Tinggallah cekam kesepian yang begitu merasuk dari jiwa ketakutan sang ayah menimbulkan goncangan-goncangan yang sangat hebat dalam dadanya.
Terjadilah kehendak Dewa, cekam kesepian justeru bercerita tentang riwayat puterinya sendiri, tentang riwayat sahabatnya sendiri.
Pengulangan kembali peristiwa Begawan Wisrawa dan Dewi Sukesih, sekaligus ”berulang” dengan melibatkan sang raja. Dari cerita dua tokoh lelaki-wanita dari peristiwa panjang sampai bencana. Alam bercerita kembali tentang peristiwa itu, yang langsung dirasakan oleh Prabu Sumali.

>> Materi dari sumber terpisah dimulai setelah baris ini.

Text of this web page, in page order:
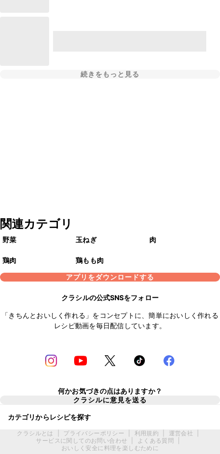
続きをもっと見る
関連カテゴリ
野菜 玉ねぎ 肉
鶏肉
鶏もも肉
アプリをダウンロードする
クラシルの公式SNSをフォロー
「きちんとおいしく作れる」をコンセプトに、簡単においしく作れる
レシピ動画を毎日配信しています。
何かお気づきの点はありますか？
クラシルに意見を送る
カテゴリからレシピを探す
クラシルとは プライバシーポリシー 利用規約 運営会社
サービスに関してのお問い合わせ
よくある質問
おいしく安全に料理を楽しむために
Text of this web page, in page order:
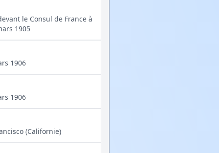
le Consul de France à
1905
1906
1906
(Californie)
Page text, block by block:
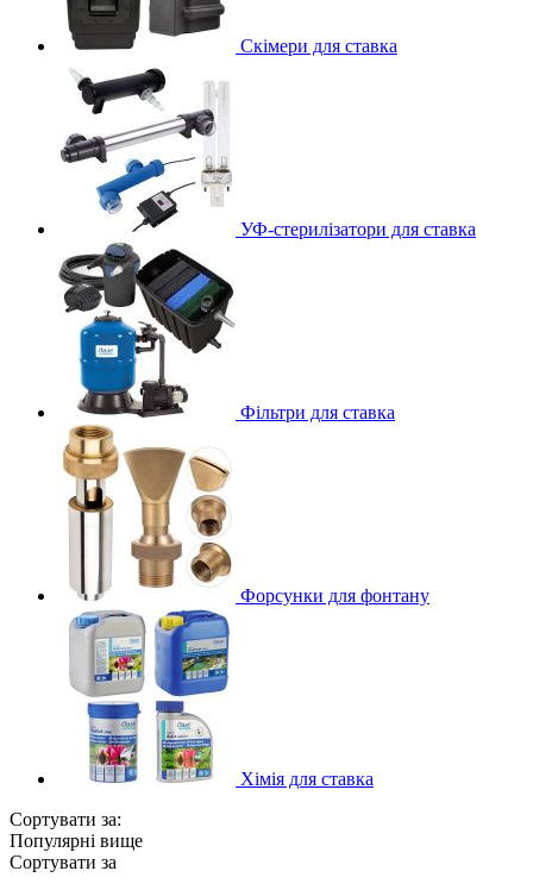
Скімери для ставка
УФ-стерилізатори для ставка
Фільтри для ставка
Форсунки для фонтану
Хімія для ставка
Сортувати за:
Популярні вище
Сортувати за
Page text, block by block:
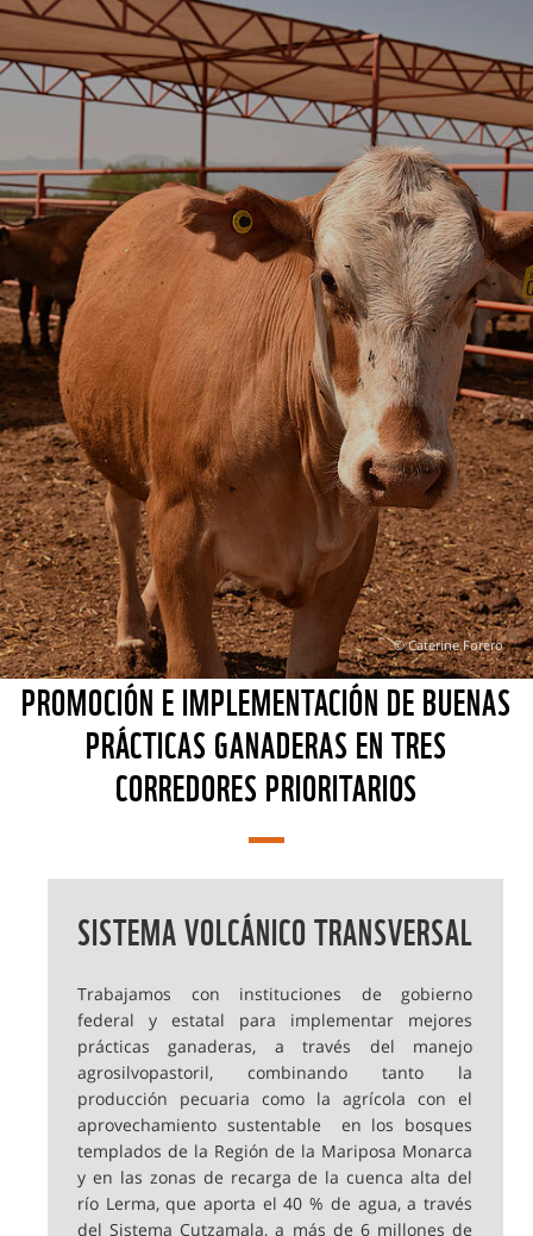
© Caterine Forero
PROMOCIÓN E IMPLEMENTACIÓN DE BUENAS
PRÁCTICAS GANADERAS EN TRES
CORREDORES PRIORITARIOS
SISTEMA VOLCÁNICO TRANSVERSAL
Trabajamos con instituciones de gobierno
federal y estatal para implementar mejores
prácticas ganaderas, a través del manejo
agrosilvopastoril, combinando tanto la
producción pecuaria como la agrícola con el
aprovechamiento sustentable en los bosques
templados de la Región de la Mariposa Monarca
y en las zonas de recarga de la cuenca alta del
río Lerma, que aporta el 40 % de agua, a través
del Sistema Cutzamala, a más de 6 millones de
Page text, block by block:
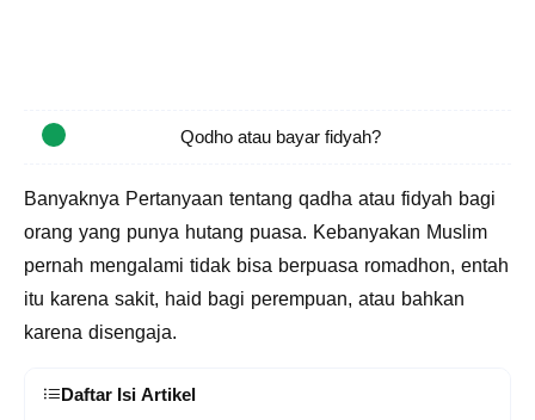
Qodho atau bayar fidyah?
Banyaknya Pertanyaan tentang qadha atau fidyah bagi
orang yang punya hutang puasa. Kebanyakan Muslim
pernah mengalami tidak bisa berpuasa romadhon, entah
itu karena sakit, haid bagi perempuan, atau bahkan
karena disengaja.
Daftar Isi Artikel
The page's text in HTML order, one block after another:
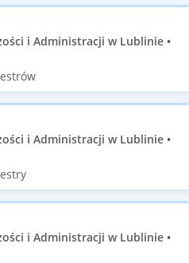
i Administracji w Lublinie •
i Administracji w Lublinie •
i Administracji w Lublinie •
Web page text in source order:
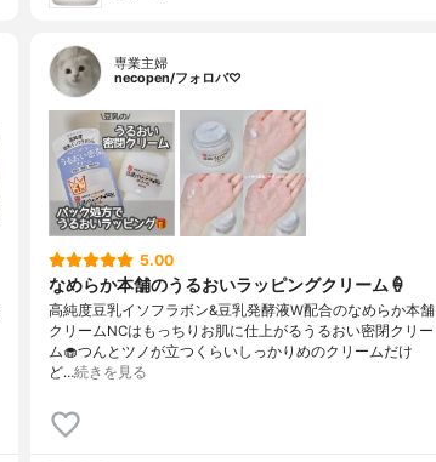
専業主婦
necopen/フォロバ♡
5.00
なめらか本舗のうるおいラッピングクリーム🍦
高純度豆乳イソフラボン&豆乳発酵液W配合のなめらか本舗
クリームNCはもっちりお肌に仕上がるうるおい密閉クリー
ム🧁つんとツノが立つくらいしっかりめのクリームだけ
ど…続きを見る
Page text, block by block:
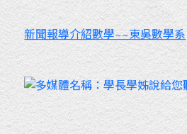
新聞報導介紹數學~~東吳數學系
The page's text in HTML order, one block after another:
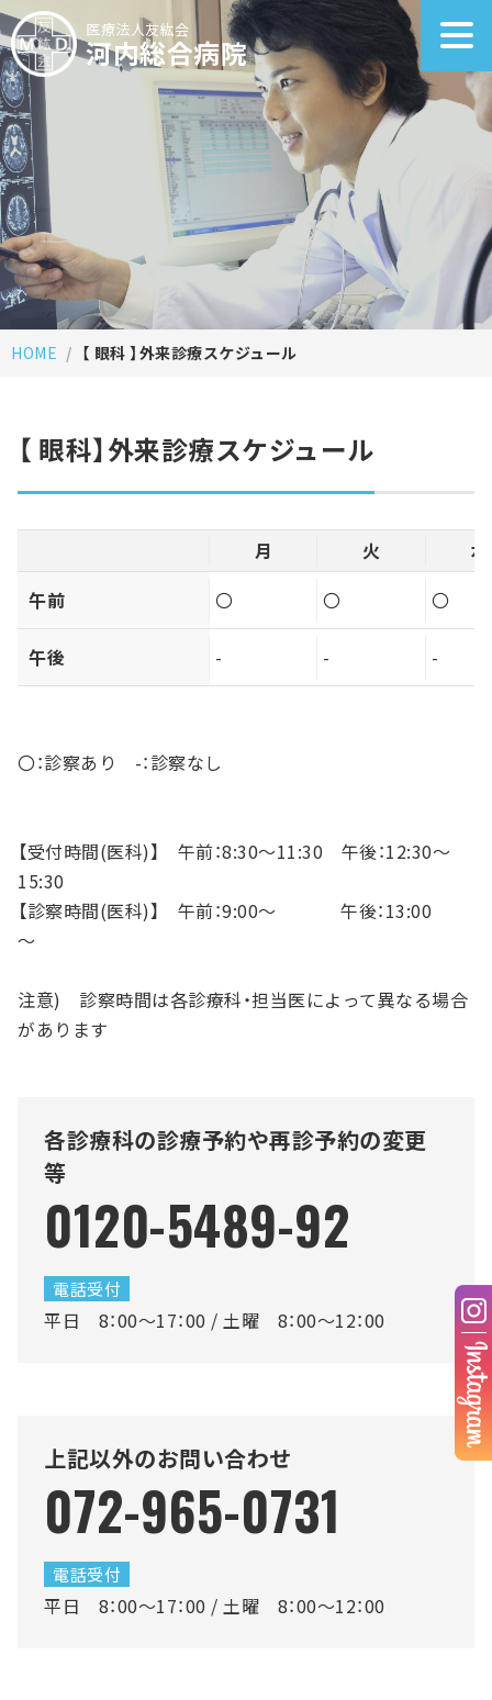
医療法人友紘会
河内総合病院
HOME 【 眼科 】外来診療スケジュール
【 眼科】外来診療スケジュール
月 火
水
午前
〇 〇 〇
午後 - - -
〇：診察あり -：診察なし
【受付時間(医科)】 午前：8:30～11:30 午後：12:30～
15:30
【診察時間(医科)】 午前：9:00～ 午後：13:00
～
注意) 診察時間は各診療科・担当医によって異なる場合
があります
各診療科の診療予約や再診予約の変更
等
0120-5489-92
電話受付
平日 8：00～17：00 / 土曜 8：00～12：00
上記以外のお問い合わせ
072-965-0731
電話受付
平日 8：00～17：00 / 土曜 8：00～12：00

Seusai pengulangan peristiwa itu, Prabu Sumali pun bersujud kepada Sang Dewa Agung, Sang Hyang Widhi.
”Wahai Hyang Maha Agung, Dewa, Batara, apakah ini sebuah perbuatan dari harga manusia, atau ada keterlibatan Engkau dalam mengobarkan, membangunkan api-api birahi yang ada dalam diri kami. Aku tak percaya, sahabatku yang begitu suci, yang mulia akhlaknya, yang suci ibadahnya, yang sempurna dalam meninggalkan kekuasaan kekayaan. Harus terlena oleh peristiwa itu, aku tak percaya! Pasti…….ada keterlibatan Engkau, wahai Dewa Agung di Nirwana.”
Demikianlah Prabu sumali berkata dalam sujudnya. Begitu sujudnya selesai, sang Prabu pun bangkit berdiri.
Tak lama kemudian, sahabatnya, Resi Wisrawa, sujud dipelukan kaki sang Prabu. Maka diangkatnya sahabatnya, dipeluknya.
”Wahai sahabatku, jangan engkau sesali semua ini, karena kita berangkat dari noda, jangan terlalu berharap banyak untuk mencapai kesucian seperti para Dewa. Biarkanlah kesucian menjadi keangkuhan para Dewa di Nirwana.” Sang Prabu Semakin erat memeluk sahabatnya.
”Jangan menyesal, aku tidak saja memaafkan engkau. Tapi cinta aku dalam jiwa sebagai sahabat tambah sempurna untuk mencintai engkau, begitupun cinta aku kepada puteriku. Puteriku korban dari harapannya sendiri. Biarkanlah para Bidadari mengutuk puteriku, tetapi aku yakin, suatu saat puteriku akan mengalahkan harkat Bidadari Kahyangan semuanya. Wahai puteriku, bangunlah, peluklah aku, jangan malu.”
Sang Dewi pun memeluk ayahandanya, di dadanya dia bersandar. Maka tumbuhlah perasaan tentram, setentram bayi dalam pelukan pelindungnya. Sang Dewi pun tenggelam dalam kesempurnaan cinta seorang ayah.